*WHAT THIS TASK INVOLVES*
Check every line of the data below for the string "NEMA", and copy the ones that hold it.

*EXTRACTED RECORDS*
···

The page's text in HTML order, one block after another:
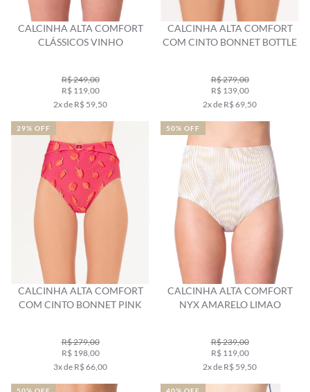
CALCINHA ALTA COMFORT
CLÁSSICOS VINHO
R$ 249,00
R$ 119,00
2x de R$ 59,50
CALCINHA ALTA COMFORT
COM CINTO BONNET BOTTLE
R$ 279,00
R$ 139,00
2x de R$ 69,50
CALCINHA ALTA COMFORT
COM CINTO BONNET PINK
R$ 279,00
R$ 198,00
3x de R$ 66,00
29% OFF
CALCINHA ALTA COMFORT
NYX AMARELO LIMAO
R$ 239,00
R$ 119,00
2x de R$ 59,50
50% OFF
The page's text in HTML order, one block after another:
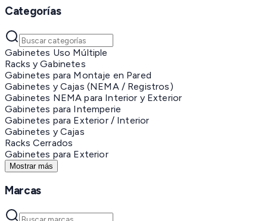
Categorías
Gabinetes Uso Múltiple
Racks y Gabinetes
Gabinetes para Montaje en Pared
Gabinetes y Cajas (NEMA / Registros)
Gabinetes NEMA para Interior y Exterior
Gabinetes para Intemperie
Gabinetes para Exterior / Interior
Gabinetes y Cajas
Racks Cerrados
Gabinetes para Exterior
Mostrar más
Marcas

···

*WRITTEN SOLUTION*
Gabinetes y Cajas (NEMA / Registros)
Gabinetes NEMA para Interior y Exterior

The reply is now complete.